Work order: Copy each line of the listing where the word "chain" can be found.
--- Provided material Enclosed Below ---
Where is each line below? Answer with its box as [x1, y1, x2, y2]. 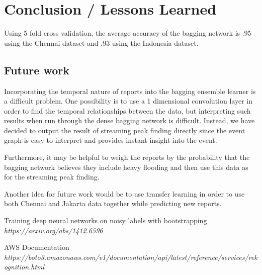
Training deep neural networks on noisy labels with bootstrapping [4, 215, 207, 226]
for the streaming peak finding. [4, 171, 100, 182]
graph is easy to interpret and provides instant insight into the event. [4, 135, 217, 145]
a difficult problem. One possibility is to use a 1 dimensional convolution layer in [4, 96, 252, 106]
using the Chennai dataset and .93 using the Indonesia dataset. [4, 37, 199, 48]
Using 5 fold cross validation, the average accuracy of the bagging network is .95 [4, 28, 251, 38]
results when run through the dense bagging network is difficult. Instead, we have [4, 115, 255, 126]
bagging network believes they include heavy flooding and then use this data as [4, 161, 248, 172]
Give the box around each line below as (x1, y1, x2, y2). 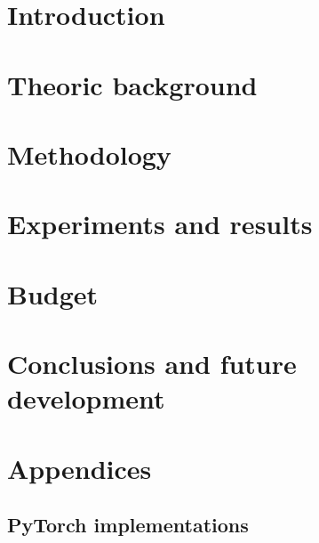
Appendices (7, 450, 152, 486)
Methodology (7, 135, 171, 172)
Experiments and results (7, 206, 313, 242)
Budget (7, 275, 99, 312)
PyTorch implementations (7, 511, 249, 539)
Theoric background (7, 66, 258, 102)
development (7, 380, 165, 417)
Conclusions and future (7, 345, 297, 382)
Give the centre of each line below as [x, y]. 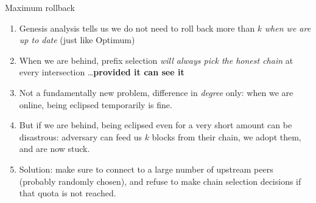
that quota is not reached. [68, 193]
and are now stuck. [54, 149]
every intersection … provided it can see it [102, 72]
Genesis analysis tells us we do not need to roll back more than [137, 28]
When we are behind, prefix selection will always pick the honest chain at [156, 60]
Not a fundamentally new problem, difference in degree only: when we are [156, 92]
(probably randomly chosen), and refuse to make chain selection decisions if [160, 181]
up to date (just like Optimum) [77, 40]
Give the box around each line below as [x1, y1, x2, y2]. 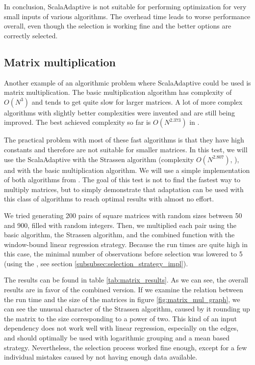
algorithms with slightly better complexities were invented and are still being [4, 107, 235, 117]
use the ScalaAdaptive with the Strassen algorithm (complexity [4, 154, 194, 164]
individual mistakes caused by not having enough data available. [4, 352, 198, 362]
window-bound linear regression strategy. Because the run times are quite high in [4, 239, 248, 249]
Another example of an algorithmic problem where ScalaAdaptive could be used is [4, 77, 251, 87]
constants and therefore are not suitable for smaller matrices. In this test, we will [4, 144, 248, 154]
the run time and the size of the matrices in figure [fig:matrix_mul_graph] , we [4, 294, 240, 304]
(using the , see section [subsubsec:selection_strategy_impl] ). [4, 258, 188, 268]
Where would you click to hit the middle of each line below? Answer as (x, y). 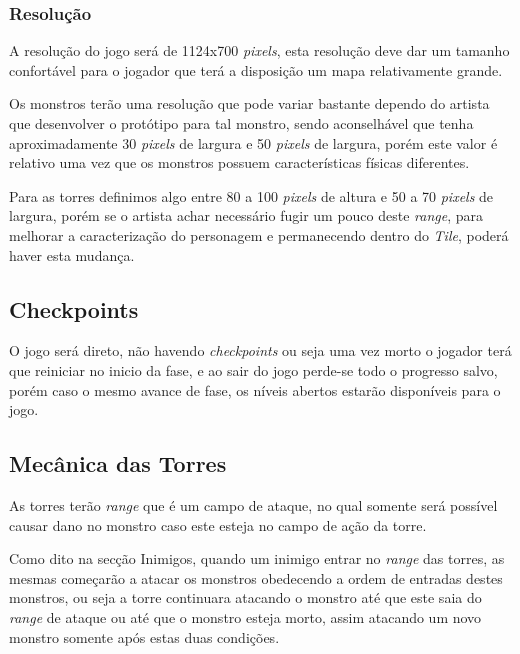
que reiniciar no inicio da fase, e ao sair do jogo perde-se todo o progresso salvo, (253, 369)
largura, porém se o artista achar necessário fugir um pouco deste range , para (246, 215)
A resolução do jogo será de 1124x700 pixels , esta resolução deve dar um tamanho (259, 50)
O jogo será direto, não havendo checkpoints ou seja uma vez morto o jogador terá (260, 350)
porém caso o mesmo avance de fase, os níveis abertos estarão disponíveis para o (255, 389)
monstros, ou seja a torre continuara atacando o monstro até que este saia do (245, 597)
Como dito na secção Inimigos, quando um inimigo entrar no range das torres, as (257, 558)
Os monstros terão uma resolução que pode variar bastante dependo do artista (249, 103)
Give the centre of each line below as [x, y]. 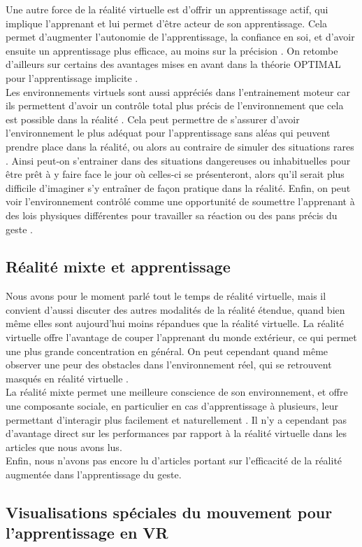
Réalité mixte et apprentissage [118, 266]
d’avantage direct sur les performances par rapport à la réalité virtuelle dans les [176, 433]
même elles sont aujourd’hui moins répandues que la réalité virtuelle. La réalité [175, 323]
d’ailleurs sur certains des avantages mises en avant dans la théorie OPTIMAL [173, 64]
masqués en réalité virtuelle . [67, 378]
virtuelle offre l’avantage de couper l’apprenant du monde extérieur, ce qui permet [181, 337]
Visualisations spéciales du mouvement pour [169, 512]
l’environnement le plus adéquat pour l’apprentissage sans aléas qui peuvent [168, 133]
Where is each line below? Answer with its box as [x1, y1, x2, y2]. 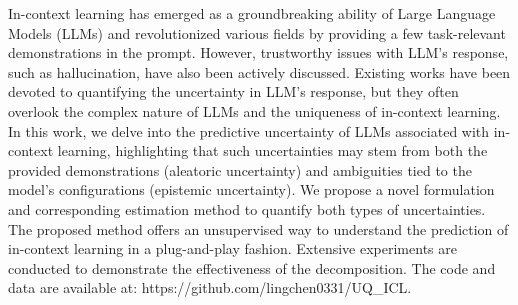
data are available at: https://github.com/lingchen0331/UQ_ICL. [8, 277, 412, 298]
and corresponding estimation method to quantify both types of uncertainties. [8, 198, 486, 219]
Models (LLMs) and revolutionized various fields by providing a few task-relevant [8, 22, 506, 43]
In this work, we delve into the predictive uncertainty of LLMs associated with [8, 120, 490, 141]
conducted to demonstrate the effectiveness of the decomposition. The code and [8, 257, 496, 278]
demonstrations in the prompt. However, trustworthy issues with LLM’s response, [8, 42, 509, 63]
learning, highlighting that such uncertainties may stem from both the [57, 140, 488, 161]
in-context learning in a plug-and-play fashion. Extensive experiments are [8, 238, 457, 259]
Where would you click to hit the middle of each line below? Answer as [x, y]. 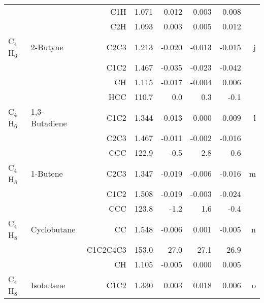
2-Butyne [47, 47]
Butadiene [49, 123]
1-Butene [47, 173]
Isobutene [48, 285]
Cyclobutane [53, 229]
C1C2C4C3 [106, 249]
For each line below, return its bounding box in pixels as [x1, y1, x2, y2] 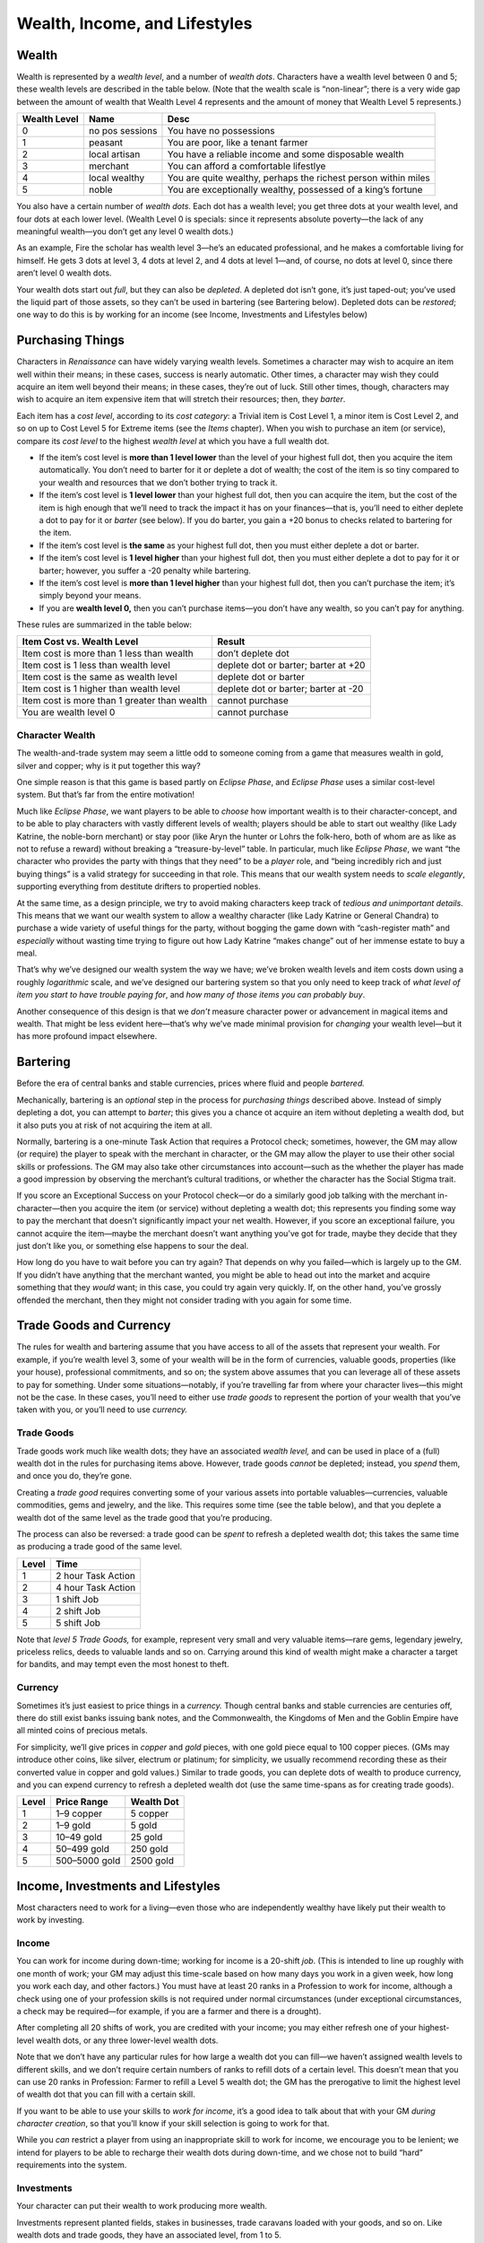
--- End of Enclosed Provided material ---
Your solution:
When we are behind, prefix selection will always pick the honest chain at [156, 60]
(probably randomly chosen), and refuse to make chain selection decisions if [160, 181]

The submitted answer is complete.